- England / New Zealand
- Dates: 8 May – 23 June 2015
- Captains: Alastair Cook (Tests) Eoin Morgan (ODIs and T20I) / Brendon McCullum

Test series
- Result: 2-match series drawn 1–1
- Most runs: Alastair Cook (309) / BJ Watling (254)
- Most wickets: Stuart Broad (13) / Trent Boult (13)
- Player of the series: Alastair Cook (Eng) and Trent Boult (NZ)

One Day International series
- Results: England won the 5-match series 3–2
- Most runs: Eoin Morgan (322) / Kane Williamson (396)
- Most wickets: Ben Stokes (9) / Mitchell Santner (7)
- Player of the series: Kane Williamson (NZ)

Twenty20 International series
- Results: England won the 1-match series 1–0
- Most runs: Joe Root (68) / Kane Williamson (57)
- Most wickets: David Willey (3) Mark Wood (3) / Mitchell Santner (2) Mitchell McClenaghan (2)
- Player of the series: Joe Root (Eng)

= New Zealand cricket team in England in 2015 =

International cricket tour

The New Zealand national cricket team toured England from 8 May to 23 June 2015 for two Test matches, five One Day Internationals (ODIs) and a Twenty20 International (T20I) against the England cricket team.
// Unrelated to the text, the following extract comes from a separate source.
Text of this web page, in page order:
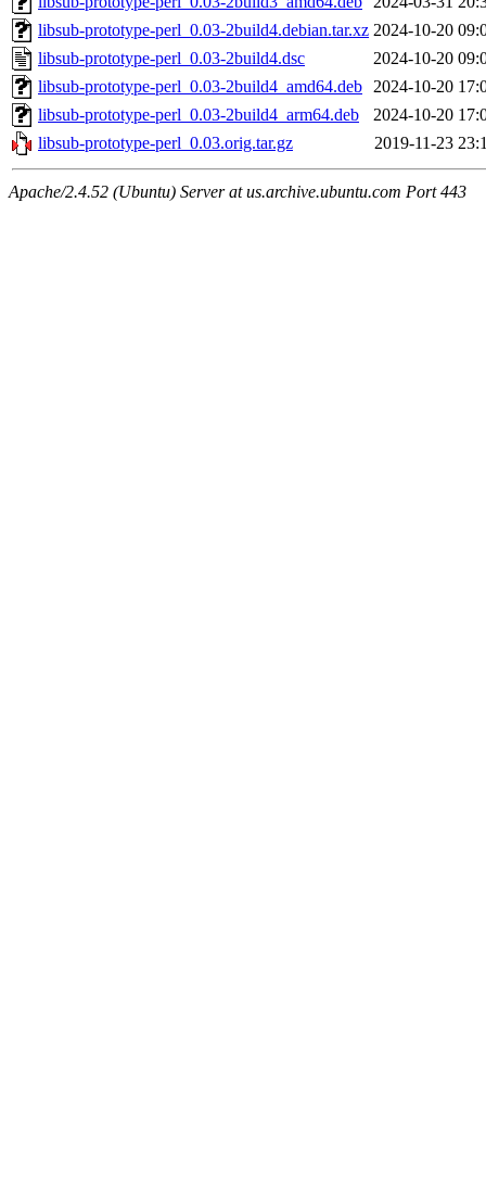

They also played two four-day tour matches and a one-day match against English county sides. England won the first Test at Lord's before New Zealand claimed victory in the second Test at Headingley to level the series. England then took an early lead in the ODI series after hitting more than 400 runs for the first time in their history in the first ODI at Edgbaston, before New Zealand reclaimed the lead with successive wins at The Oval and the Rose Bowl, only for England to mount successful run chases in the last two ODIs at Trent Bridge and the Riverside Ground to claim the series 3–2. England then won the only T20I at Old Trafford by 56 runs.

==Squads==

| Tests |  | ODIs |  | T20I |  |
|---|---|---|---|---|---|
| England | New Zealand | England | New Zealand | England | New Zealand |
| Alastair Cook (c); Moeen Ali; James Anderson; Gary Ballance; Ian Bell; Stuart Broad; Jos Buttler (wk); Chris Jordan; Adam Lyth; Liam Plunkett†; Joe Root; Ben Stokes; Mark Wood; | Brendon McCullum (c); Corey Anderson; Trent Boult; Doug Bracewell; Mark Craig; Martin Guptill; Matt Henry; Tom Latham (wk); Luke Ronchi (wk); Hamish Rutherford; Tim Southee; Ross Taylor; Neil Wagner; BJ Watling (wk); Kane Williamson; | Eoin Morgan (c); Jonny Bairstow (wk) $; Sam Billings (wk); Jos Buttler (wk) $; Steven Finn; Alex Hales; Chris Jordan ‡; Craig Overton ‡; Jamie Overton ‡; Liam Plunkett ‡; Adil Rashid; Joe Root; Jason Roy; Ben Stokes; James Taylor; David Willey; Mark Wood; | Brendon McCullum (c); Corey Anderson; Trent Boult; Grant Elliott; Martin Guptill; Matt Henry; Tom Latham (wk); Andrew Mathieson; Mitchell McClenaghan; Nathan McCullum; Adam Milne±; Luke Ronchi (wk); Mitchell Santner; Tim Southee; Ross Taylor; Ben Wheeler; Kane Williamson; | Eoin Morgan (c); Sam Billings (wk); Jos Buttler (wk); Steven Finn; Alex Hales; Adil Rashid; Joe Root; Jason Roy; Ben Stokes; Reece Topley; James Vince; David Willey; Mark Wood; | Brendon McCullum (c); Corey Anderson; Trent Boult ‡; Grant Elliott; Martin Guptill; Matt Henry; Tom Latham (wk); Mitchell McClenaghan; Nathan McCullum; Adam Milne±; Luke Ronchi (wk); Mitchell Santner; Tim Southee; Ross Taylor; Kane Williamson; |

± Adam Milne withdrew from the squad due to injury and was replaced by Ben Wheeler.

†Liam Plunkett was called up for the 2nd Test.

 After the second ODI, Chris Jordan and Liam Plunkett withdrew from the ODI series, and were replaced by Craig and Jamie Overton. Trent Boult also withdrew due to injury and was replaced by Andrew Mathieson.

$ Jos Buttler was ruled out of the last ODI, and replaced by Jonny Bairstow.